Military Spouses Should Speak Out Against Wars of Choice. Here’s How

Airman hugs his spouse after returning from a deployment
A U.S. Air Force Airman hugs his spouse after returning from a deployment at Dyess Air Force Base, Texas, Jan. 18, 2019. (U.S. Air Force photo/Mercedes Porter)

Sarah Streyder is the Founder of the Secure Families Initiative and a proud Air Force spouse. She is an advocate for principled foreign policy, and passionate about elevating military spouse voices. Sarah encourages everyone she meets to get involved, organize, and vote.

I am a military spouse, and my voice is missing from our country’s conversations about war and peace.

Stories of trade-offs and heartache are a dime a dozen in the military community. Our country has been at war for 19 years, and that has consequences for our troops and their loved ones. Frequent moves and deployments make it difficult – sometimes impossible – for families to stick together.

Some people talk about our military’s operational tempo as if it’s the way things will always be because it’s the way things are now and always have been. But I don’t have time for that kind of fatalism! Our military’s operational tempo stems directly from our country’s foreign policy. And we have a choice in how our country engages in the world around us. We can promote aggression, or we can prioritize diplomacy as our tool of first resort – and in doing so, protect our service members from unnecessary danger.

My husband is an active-duty Air Force sergeant, and I am tremendously proud of his service. His job has also been hard on our family. Like many couples, our marriage has been filled with bittersweet moments.

I remember the day Jason shipped off to boot camp, because it was the same day I met the president. After working as a White House intern for three months, I was finally getting to meet the boss. On my way to the West Wing, I got Jason’s last goodbye phone call before he’d be out of communication for two months. All I could think about for the rest of the day was how much I missed him.

The same thing happened three months later, when I got offered a full-time job in the administration. I called Jason to tell him the good news, and he said, “we’re getting stationed in Nebraska.” I spent hours agonizing between a once-in-a-lifetime job and getting to live with my spouse. I chose the former, which meant we spent our second year as a married couple living halfway across the country from each other.

When given the option to pursue peace or promote aggression, I know which world I’d rather live in. And I know many spouses who would agree.

The most important thing military spouses can do to push against wars of choice is to vote. But not all of us vote as often as we could. According to a 2018 survey conducted by the Military Officers Association of America (MOAA) and the Institute for Veterans and Military Families (IVMF), only 36% of military spouse respondents said they vote in every election, even though 69% believe voting is a civic duty. The main reasons respondents gave for not voting came down to a lack of information and motivation. Only 40% of spouses felt it was easy to get information about voting and only 27% felt actively encouraged to vote.

That is why I decided to launch the Secure Families Initiative (SFI) – a program to mobilize military spouses as foreign policy voters and advocates.

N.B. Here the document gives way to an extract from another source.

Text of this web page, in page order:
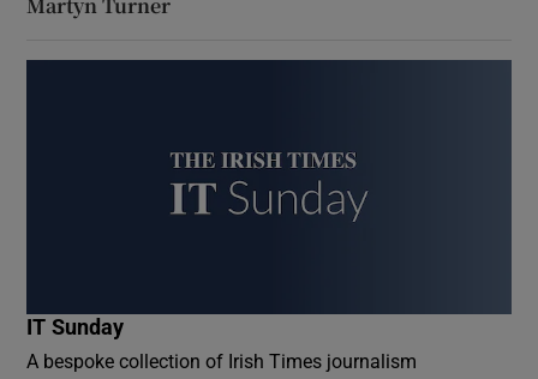
IT Sunday
A bespoke collection of Irish Times journalism

With the help of our parent organization, Foreign Policy for America, we plan to train and organize members of our community to speak up and out about principled American engagement in the world.

Why? Because I believe we are this country’s most under-utilized voices in favor of a diplomacy-first approach to foreign policy.

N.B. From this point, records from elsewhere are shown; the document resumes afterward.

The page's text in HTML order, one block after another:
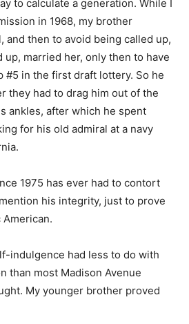
to calculate a generation. While I
in 1968, my brother
and then to avoid being called up,
married her, only then to have
#5 in the first draft lottery. So he
they had to drag him out of the
ankles, after which he spent
for his old admiral at a navy
1975 has ever had to contort
his integrity, just to prove
indulgence had less to do with
than most Madison Avenue
My younger brother proved

Military spouses know better than almost anyone about the hidden costs of war. Our public discourse talks about wars in terms of blood and treasure, which are very real. But for us, they’re so much more. Wars can be measured in missed birthdays and pricey care packages; in grocery store meltdowns and emotional homecomings; in disrupted careers and constant anxiety. When our loved ones deploy overseas, we’re the ones left behind to keep the family operating.

When the U.S. defunds our State Department, we lean more heavily on our service members to solve problems that don’t have a military solution. When our country engages in forever wars, we demand an unsustainable operational tempo that makes it harder to recruit for our all-volunteer force -- now that’s a national security nightmare.

SFI is creating a home for people like me to take action – opportunities built by mil spouses, for mil spouses. We hope to empower this community to share their stories with clarity and fearlessness.

Are you a military spouse who’s confused about where or how to vote? Have you thought about getting more involved in advocacy, but you’re not sure where to start? From non-voters to regular policy wonks, we have something for everyone. If this sounds like a program you could use, check us out at

It’s not hard to find voters who care about supporting military families, but most don’t understand the reality of what our lives are really like. Too often, military service is leveraged on the political stage to push for policies that actually run counter to our best interests. If we can bridge that awareness gap, I believe we can make better decisions as a country.

As military spouses, our lives are directly impacted by the foreign policy decisions made by our national leaders. We deserve a voice at the decision-making table.